Minimum Adjacent Swaps to Make a Valid Array

Minimum Adjacent Swaps to Make a Valid Array

What is this problem about?

The Minimum Adjacent Swaps to Make a Valid Array problem involves an array of integers. An array is considered "valid" if the smallest element is at the very first index (index 0) and the largest element is at the very last index. You need to calculate the minimum number of adjacent swaps to achieve this. Note that if there are multiple smallest or largest elements, you can pick any of them to move.

Why is this asked in interviews?

This is a great Minimum Adjacent Swaps to Make a Valid Array interview question for entry-level positions at Amazon. It tests a candidate's ability to calculate "Manhattan distance" in one dimension and their attention to detail regarding overlapping paths. It's a logic-heavy problem that doesn't require complex data structures but does require clear thinking about indices.

Algorithmic pattern used

The Greedy interview pattern is the way to go here.

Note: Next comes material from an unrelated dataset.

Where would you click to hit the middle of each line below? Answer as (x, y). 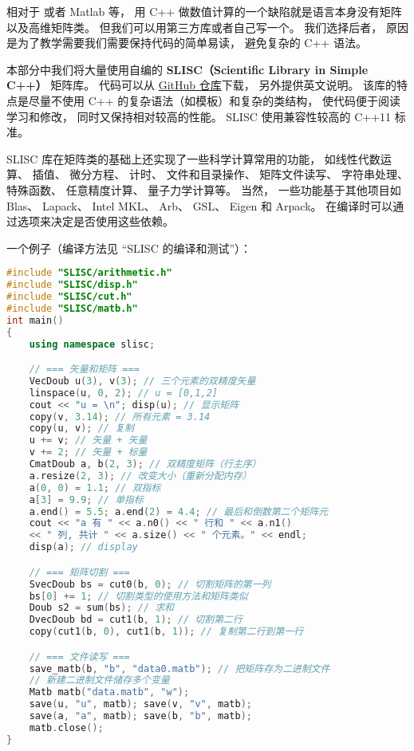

1. Find the index of the first occurrence of the minimum element.
2. Find the index of the last occurrence of the maximum element.
3. The number of swaps to move the min to the front is min_index.
4. The number of swaps to move the max to the back is (N - 1) - max_index.
5. Critical Logic: If the min_index is greater than the max_index, the two elements will "cross" each other during the swaps. This saves you exactly one swap.

Example explanation

Consider array [3, 4, 5, 2].

1. Min is 2 at index 3. Max is 5 at index 2.
2. Swaps to move 2 to index 0: 3 swaps.
3. Swaps to move 5 to index 3: 3 - 2 = 1 swap.
4. Since min_index (3) > max_index (2), they will cross.
5. Total = 3 + 1 - 1 = 3. Sequence: [3, 4, 5, 2] -> [3, 4, 2, 5] -> [3, 2, 4, 5] -> [2, 3, 4, 5]. (Total 3 swaps).

Common mistakes candidates make

• Not picking the best indices: Picking the last min and the first max, which would require more swaps. You want the min closest to the start and the max closest to the end.
• Forgetting the "Cross" case: Adding the two distances without checking if the elements pass each other, leading to an answer that is 1 higher than the correct one.
• Using Bubble Sort: Trying to actually sort the array, which calculates total inversions rather than just moving two specific elements.

Interview preparation tip

Always look for "interaction" between your moves. In many Greedy coding problems, doing action A might make action B easier (or harder). Identifying the "crossing" saving in this problem shows that you are thinking about the process holistically.